AIM OF THE EXERCISE:
Only part of the listing is needed, namely the lines from its start through the line with "EL DIÀLEG ÉS MOVIMENT", and they should be retyped exactly.

DATA RECORDS:
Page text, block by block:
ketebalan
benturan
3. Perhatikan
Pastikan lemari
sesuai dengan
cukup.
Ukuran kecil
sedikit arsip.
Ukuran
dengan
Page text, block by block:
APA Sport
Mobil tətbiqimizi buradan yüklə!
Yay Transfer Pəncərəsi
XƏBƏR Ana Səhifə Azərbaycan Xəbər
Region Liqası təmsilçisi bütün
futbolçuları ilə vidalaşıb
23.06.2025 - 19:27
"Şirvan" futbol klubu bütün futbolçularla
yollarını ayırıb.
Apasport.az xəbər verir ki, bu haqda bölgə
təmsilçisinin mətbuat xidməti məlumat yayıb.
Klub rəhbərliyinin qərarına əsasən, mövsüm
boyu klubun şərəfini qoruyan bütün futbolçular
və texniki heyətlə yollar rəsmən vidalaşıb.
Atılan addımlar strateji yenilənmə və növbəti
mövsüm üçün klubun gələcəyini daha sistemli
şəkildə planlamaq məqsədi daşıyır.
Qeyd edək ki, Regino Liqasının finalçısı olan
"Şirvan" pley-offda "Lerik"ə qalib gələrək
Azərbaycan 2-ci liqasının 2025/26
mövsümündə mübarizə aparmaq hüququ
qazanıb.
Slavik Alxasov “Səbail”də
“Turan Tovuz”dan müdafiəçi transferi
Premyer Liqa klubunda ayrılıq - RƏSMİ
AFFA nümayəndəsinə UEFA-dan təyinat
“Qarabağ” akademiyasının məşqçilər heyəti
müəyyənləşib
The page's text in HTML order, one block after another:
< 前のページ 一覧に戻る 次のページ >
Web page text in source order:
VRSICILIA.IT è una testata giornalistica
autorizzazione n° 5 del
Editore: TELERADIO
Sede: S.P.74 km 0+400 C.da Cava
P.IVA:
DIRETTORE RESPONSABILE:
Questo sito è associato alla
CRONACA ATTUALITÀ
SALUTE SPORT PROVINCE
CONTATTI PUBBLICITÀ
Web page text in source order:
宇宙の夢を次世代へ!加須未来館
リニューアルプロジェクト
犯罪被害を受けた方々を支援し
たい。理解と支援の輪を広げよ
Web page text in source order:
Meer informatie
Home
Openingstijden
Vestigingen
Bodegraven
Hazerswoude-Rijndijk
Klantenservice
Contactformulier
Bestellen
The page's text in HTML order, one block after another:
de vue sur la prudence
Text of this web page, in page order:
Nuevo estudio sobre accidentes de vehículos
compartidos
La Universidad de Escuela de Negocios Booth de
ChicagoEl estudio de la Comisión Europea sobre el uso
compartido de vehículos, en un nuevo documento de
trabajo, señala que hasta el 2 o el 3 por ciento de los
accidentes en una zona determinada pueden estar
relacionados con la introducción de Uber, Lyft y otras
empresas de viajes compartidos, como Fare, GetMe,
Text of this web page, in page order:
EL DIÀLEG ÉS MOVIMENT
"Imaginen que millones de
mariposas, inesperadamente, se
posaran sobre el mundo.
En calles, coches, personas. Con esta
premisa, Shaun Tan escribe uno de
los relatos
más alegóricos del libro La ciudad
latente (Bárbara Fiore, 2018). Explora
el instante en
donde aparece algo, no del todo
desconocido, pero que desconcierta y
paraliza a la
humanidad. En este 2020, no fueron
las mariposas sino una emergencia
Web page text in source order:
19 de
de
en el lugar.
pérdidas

SOLVED EXERCISE:
Page text, block by block:
ketebalan
benturan
3. Perhatikan
Pastikan lemari
sesuai dengan
cukup.
Ukuran kecil
sedikit arsip.
Ukuran
dengan
Page text, block by block:
APA Sport
Mobil tətbiqimizi buradan yüklə!
Yay Transfer Pəncərəsi
XƏBƏR Ana Səhifə Azərbaycan Xəbər
Region Liqası təmsilçisi bütün
futbolçuları ilə vidalaşıb
23.06.2025 - 19:27
"Şirvan" futbol klubu bütün futbolçularla
yollarını ayırıb.
Apasport.az xəbər verir ki, bu haqda bölgə
təmsilçisinin mətbuat xidməti məlumat yayıb.
Klub rəhbərliyinin qərarına əsasən, mövsüm
boyu klubun şərəfini qoruyan bütün futbolçular
və texniki heyətlə yollar rəsmən vidalaşıb.
Atılan addımlar strateji yenilənmə və növbəti
mövsüm üçün klubun gələcəyini daha sistemli
şəkildə planlamaq məqsədi daşıyır.
Qeyd edək ki, Regino Liqasının finalçısı olan
"Şirvan" pley-offda "Lerik"ə qalib gələrək
Azərbaycan 2-ci liqasının 2025/26
mövsümündə mübarizə aparmaq hüququ
qazanıb.
Slavik Alxasov “Səbail”də
“Turan Tovuz”dan müdafiəçi transferi
Premyer Liqa klubunda ayrılıq - RƏSMİ
AFFA nümayəndəsinə UEFA-dan təyinat
“Qarabağ” akademiyasının məşqçilər heyəti
müəyyənləşib
The page's text in HTML order, one block after another:
< 前のページ 一覧に戻る 次のページ >
Web page text in source order:
VRSICILIA.IT è una testata giornalistica
autorizzazione n° 5 del
Editore: TELERADIO
Sede: S.P.74 km 0+400 C.da Cava
P.IVA:
DIRETTORE RESPONSABILE:
Questo sito è associato alla
CRONACA ATTUALITÀ
SALUTE SPORT PROVINCE
CONTATTI PUBBLICITÀ
Web page text in source order:
宇宙の夢を次世代へ!加須未来館
リニューアルプロジェクト
犯罪被害を受けた方々を支援し
たい。理解と支援の輪を広げよ
Web page text in source order:
Meer informatie
Home
Openingstijden
Vestigingen
Bodegraven
Hazerswoude-Rijndijk
Klantenservice
Contactformulier
Bestellen
The page's text in HTML order, one block after another:
de vue sur la prudence
Text of this web page, in page order:
Nuevo estudio sobre accidentes de vehículos
compartidos
La Universidad de Escuela de Negocios Booth de
ChicagoEl estudio de la Comisión Europea sobre el uso
compartido de vehículos, en un nuevo documento de
trabajo, señala que hasta el 2 o el 3 por ciento de los
accidentes en una zona determinada pueden estar
relacionados con la introducción de Uber, Lyft y otras
empresas de viajes compartidos, como Fare, GetMe,
Text of this web page, in page order:
EL DIÀLEG ÉS MOVIMENT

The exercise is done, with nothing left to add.